What you need to do: Make an exact copy of all the records, one that contains none of the pictures.

The data:
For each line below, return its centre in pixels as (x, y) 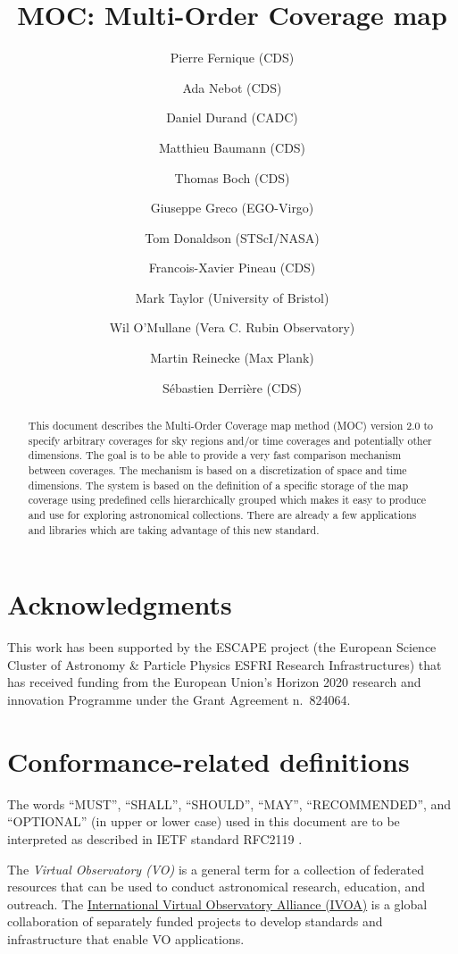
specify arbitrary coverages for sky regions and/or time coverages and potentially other (230, 440)
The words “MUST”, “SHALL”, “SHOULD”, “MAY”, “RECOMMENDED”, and (229, 803)
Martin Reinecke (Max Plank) (232, 358)
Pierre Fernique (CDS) (232, 58)
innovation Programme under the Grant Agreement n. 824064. (179, 700)
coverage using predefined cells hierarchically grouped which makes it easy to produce (227, 500)
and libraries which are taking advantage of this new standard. (174, 529)
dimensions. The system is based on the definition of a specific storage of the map (218, 485)

Task response:
For each line below, return its centre in pixels as (x, y) 
specify arbitrary coverages for sky regions and/or time coverages and potentially other (230, 440)
The words “MUST”, “SHALL”, “SHOULD”, “MAY”, “RECOMMENDED”, and (229, 803)
Martin Reinecke (Max Plank) (232, 358)
Pierre Fernique (CDS) (232, 58)
innovation Programme under the Grant Agreement n. 824064. (179, 700)
coverage using predefined cells hierarchically grouped which makes it easy to produce (227, 500)
and libraries which are taking advantage of this new standard. (174, 529)
dimensions. The system is based on the definition of a specific storage of the map (218, 485)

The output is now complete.